When patients need more time with their case manager, he or she can return later to sit with the patient and troubleshoot issues, she adds.
• Adjust on day two. The second day of rounding serves as reinforcement of the patient’s education and plan of care.
“We provide an update on what is going on today, as opposed to yesterday,” Cannady says. “If the patient needs a higher oxygen level or additional medication, that’s the time to discuss any differences between the days and any differences in the care.”
The second day is an update in the care plan, she adds.
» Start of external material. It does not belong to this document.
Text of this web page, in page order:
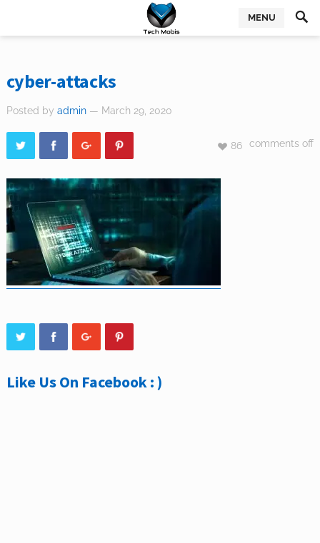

• Maintain efficiency. The bedside rounds are timed to keep them quick and efficient. Nurses provide clear-cut instructions for follow-up care, Cannady says.
“Patients shouldn’t have any delays with discharge,” she notes. “The bedside rounds are not meant to hold up discharge. If patients are unable to leave and are medically cleared, then they will leave the hospital — as long as nurses have provided them with discharge instructions.”
The plan of care round team does not carry devices with them. At the most, someone might have a clipboard with the patient’s name and notes, she says.
“Sometimes, when patients have a higher acuity or additional questions, then the plan of care team might stay longer — up to six minutes in the room,” Cannady says. “If the patient requires longer plan of care rounds or explanation, then we continue on and stop back at the patient’s room when we complete the rest of the rounds. This provides more one-on-one time with that patient.”
The scripting for rounding is flexible, but efficient. A case manager might say, “I see you have additional questions. These are our bedside rounds. As soon as we get done with the remainder of the patients, we’ll circle back to have one-on-one with you and answer your remaining questions,” Cannady says.
When caregivers are present, the team encourages them to be part of the plan of care round.
Physicians are not part of the rounds, but a nurse practitioner is available on the floor to participate, she notes. “There is someone from the medical team there to answer questions and provide feedback on any medical issues,” Cannady says.